Occasionally, you may see traffic traffic data from unusual/unrecognized hostnames showing-up in your GA reports. As an example, here are some of the top hostnames appearing the Mason core website in the last week or so:
Hostname | Sessions |
---|---|
www2.gmu.edu | 103733 |
www.youtube.com | 112 |
www2.gmu.edu.googleweblight.com | 16 |
m.youtube.com | 10 |
translate.googleusercontent.com | 6 |
georgemasonudev.prod.acquia-sites.com | 4 |
fanyi.myyoudao.com | 2 |
web.archive.org | 2 |
webcache.googleusercontent.com | 2 |
client.ql2.com | 1 |
core.itsdev.gmu.edu | 1 |
core.preprod.gmu.edu | 1 |
jijua.gmu.edu | 1 |
m.baidu.com | 1 |
www.gmu.edu | 1 |
Obviously only one, www2.gmu.edu, should be expected.
How does your website compare? You can see the same data for your website using this GA custom report link: https://analytics.google.com/analytics/web/template?uid=RmbU4c2nSxOXUk1HGIlOfw
So why are unknown websites showing-up in the analytics?
There are a couple important points to note:
1) You can use your Google Analytics ID number on any website, and/or on multiple websites.
2) GA property IDs are public- if you know where to look. Anyone can see them just by going to your website. Therefore anyone can, should they so choose, send data to any GA property just by looking-up the property ID, or even by using random property IDs.
Why Would Your Google Analytics Property ID Number be used on Different Websites?
- YouTube: You have the ability to configure your YouTube channel to include your Google Analytics property ID. If so, you will see hits to your analytics from visits to your YouTube channel.
- Translation services: these are web-services which will proxy a website and modify the content before it reaches the user in order to translate it into different languages. Typically these services will not strip-out your GA Javascript code, so you will see them in your GA reports. Because these hits represent people who really are visiting your site, I consider this legitimate traffic.
- Mobile optimization services: services like Googleweblight will proxy your website in order to optimize it for delivery over low-bandwidth connections. Typically these services will not strip-out your GA Javascript code, so you will see them in your GA reports. Because these hits represent people who really are visiting your site, I consider this legitimate traffic.
- Fishing/Spam/Malware: the entity is sending data to your GA account in the hopes that you will be curious what it is and will visit the website.

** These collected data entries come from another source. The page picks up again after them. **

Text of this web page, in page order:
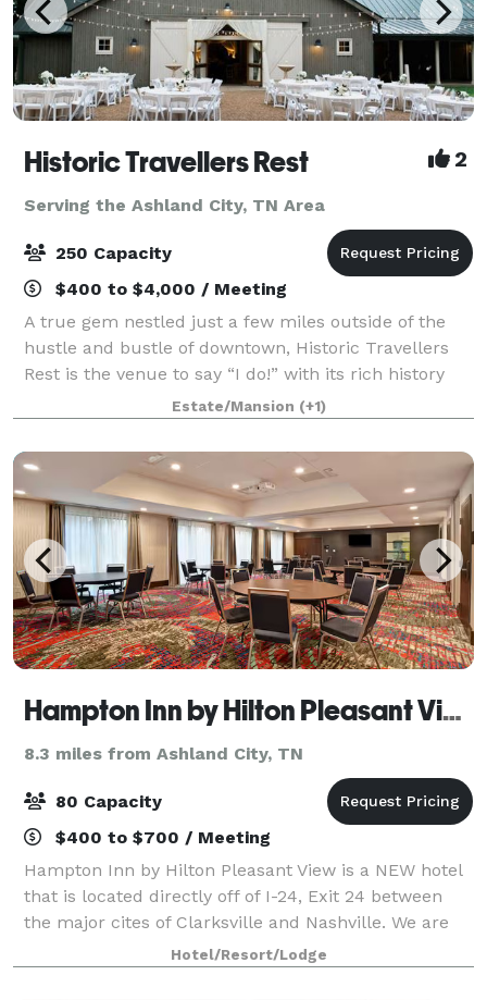
Historic Travellers Rest 2
Serving the Ashland City, TN Area
250 Capacity
$400 to $4,000 / Meeting
A true gem nestled just a few miles outside of the
hustle and bustle of downtown, Historic Travellers
Rest is the venue to say “I do!” with its rich history
and idyllic grounds. With large magnolia trees, a
beautiful formal garden, and gra
Estate/Mansion (+1)
Hampton Inn by Hilton Pleasant View
8.3 miles from Ashland City, TN
80 Capacity
$400 to $700 / Meeting
Hampton Inn by Hilton Pleasant View is a NEW hotel
that is located directly off of I-24, Exit 24 between
the major cites of Clarksville and Nashville. We are
surround by nice lush woods and plenty of dinning
and local shopping. Enjoy our
Hotel/Resort/Lodge
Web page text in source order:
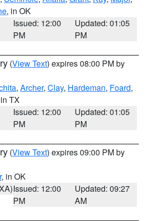
, in OK
Issued: 12:00
PM
Updated: 01:05
PM
(View Text) expires 08:00 PM by
, Archer, Clay, Hardeman, Foard,
TX
Issued: 12:00
PM
Updated: 01:05
PM
(View Text) expires 09:00 PM by
, in OK
Issued: 12:00
PM
Updated: 09:27
AM

Upon visiting the website, you may be exposed to malware or other undesirable phenomena. Use caution (and/or countermeasures) when considering whether to visit unusual-looking URLs that you don’t recognize.

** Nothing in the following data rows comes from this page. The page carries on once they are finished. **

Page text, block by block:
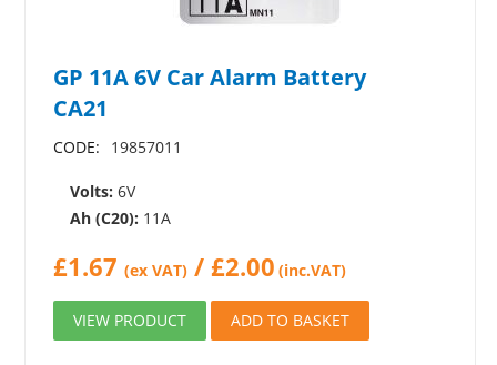
GP 11A 6V Car Alarm Battery
CA21
CODE: 19857011
Volts: 6V
Ah (C20): 11A
£1.67 (ex VAT) /£2.00 (inc.VAT)
VIEW PRODUCT ADD TO BASKET
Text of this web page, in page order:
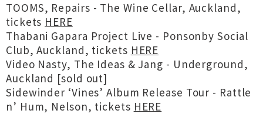
TOOMS, Repairs - The Wine Cellar, Auckland,
tickets HERE
Thabani Gapara Project Live - Ponsonby Social
Club, Auckland, tickets HERE
Video Nasty, The Ideas & Jang - Underground,
Auckland [sold out]
Sidewinder ‘Vines’ Album Release Tour - Rattle
n’ Hum, Nelson, tickets HERE
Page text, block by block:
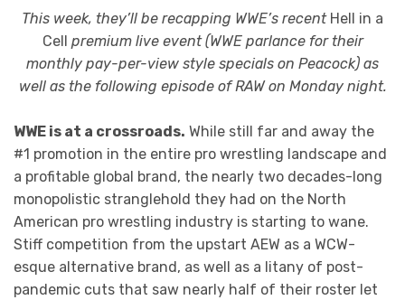
This week, they’ll be recapping WWE’s recent Hell in a
Cell premium live event (WWE parlance for their
monthly pay-per-view style specials on Peacock) as
well as the following episode of RAW on Monday night.
WWE is at a crossroads. While still far and away the
#1 promotion in the entire pro wrestling landscape and
a profitable global brand, the nearly two decades-long
monopolistic stranglehold they had on the North
American pro wrestling industry is starting to wane.
Stiff competition from the upstart AEW as a WCW-
esque alternative brand, as well as a litany of post-
pandemic cuts that saw nearly half of their roster let

- Novelty websites: sites like Meowbify (which replaces all images with pictures of cats) or Gizoogle (which modifies website text to make it appear in a certain kind of ‘colloquial’ language) will let users generate links to send to people which will proxy the specified website while modifying it for comedic effect. Often, these websites don’t bother to strip out the GA JavaScript code, so data will be sent to your GA property from these other websites. While these hits do represent actual visits by a user, it is unlikely to be ‘legitimate’ traffic; if someone wanted to visit your website for its intended purpose, it is unlikely that they would do so this way.

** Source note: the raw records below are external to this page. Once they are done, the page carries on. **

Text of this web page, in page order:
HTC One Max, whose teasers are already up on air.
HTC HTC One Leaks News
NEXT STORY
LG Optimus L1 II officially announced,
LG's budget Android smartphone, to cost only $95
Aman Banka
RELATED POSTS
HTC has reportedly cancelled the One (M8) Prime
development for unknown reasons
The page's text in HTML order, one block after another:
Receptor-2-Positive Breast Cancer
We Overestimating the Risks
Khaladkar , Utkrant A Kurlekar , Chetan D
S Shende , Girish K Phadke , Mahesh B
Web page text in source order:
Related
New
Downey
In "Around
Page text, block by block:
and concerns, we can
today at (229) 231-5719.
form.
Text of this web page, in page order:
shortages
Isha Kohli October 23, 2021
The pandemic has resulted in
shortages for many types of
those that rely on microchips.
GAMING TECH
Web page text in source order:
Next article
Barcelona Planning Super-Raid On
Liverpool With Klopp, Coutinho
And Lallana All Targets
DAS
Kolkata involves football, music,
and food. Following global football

- Code ‘borrowing’: the web being what it is (open), there is nothing stopping people from seeing a website they like, and copy-pasting the HTML source to a new website to play with. Again, in many cases, people don’t think about, or bother to, remove the JavaScript code that implements GA. Therefore this is unlikely to represent ‘legitimate’ traffic.
Here are the examples from above, with more information:
Hostname | Sessions | Type | Notes |
---|---|---|---|
www2.gmu.edu | 103733 | expected | |
www.youtube.com | 112 | YouTube | Our GA property ID was added to our YouTube channel intentionally to collect analytics data. |
www2.gmu.edu.googleweblight.com | 16 | optimization service | googleweblight |
m.youtube.com | 10 | YouTube (mobile) | Our GA property ID was added to our YouTube channel intentionally to collect analytics data. |
translate.googleusercontent.com | 6 | translation service | users viewing your website using the google translation tool |
georgemasonudev.prod.acquia-sites.com | 4 | test server | |
fanyi.myyoudao.com | 2 | translation service | |
web.archive.org | 2 | archive service | users viewing an archived version of our website |
webcache.googleusercontent.com | 2 | caching services | users viewing the cached version of your website in the google search results |
client.ql2.com | 1 | ||
core.itsdev.gmu.edu | 1 | test server | |
core.preprod.gmu.edu | 1 | test server | |
jijua.gmu.edu | 1 | test server | |
m.baidu.com | 1 | ||
www.gmu.edu | 1 | test server |
How to Filter This Traffic
You can establish filters on your GA views which will block hostnames other than those you specifically intend to collect data from (whitelist). This will prevent data from being collected from undesirable sources, but be careful when implementing this and be sure to maintain an unfiltered view in each GA property in order to make sure you are not blocking legitimate data.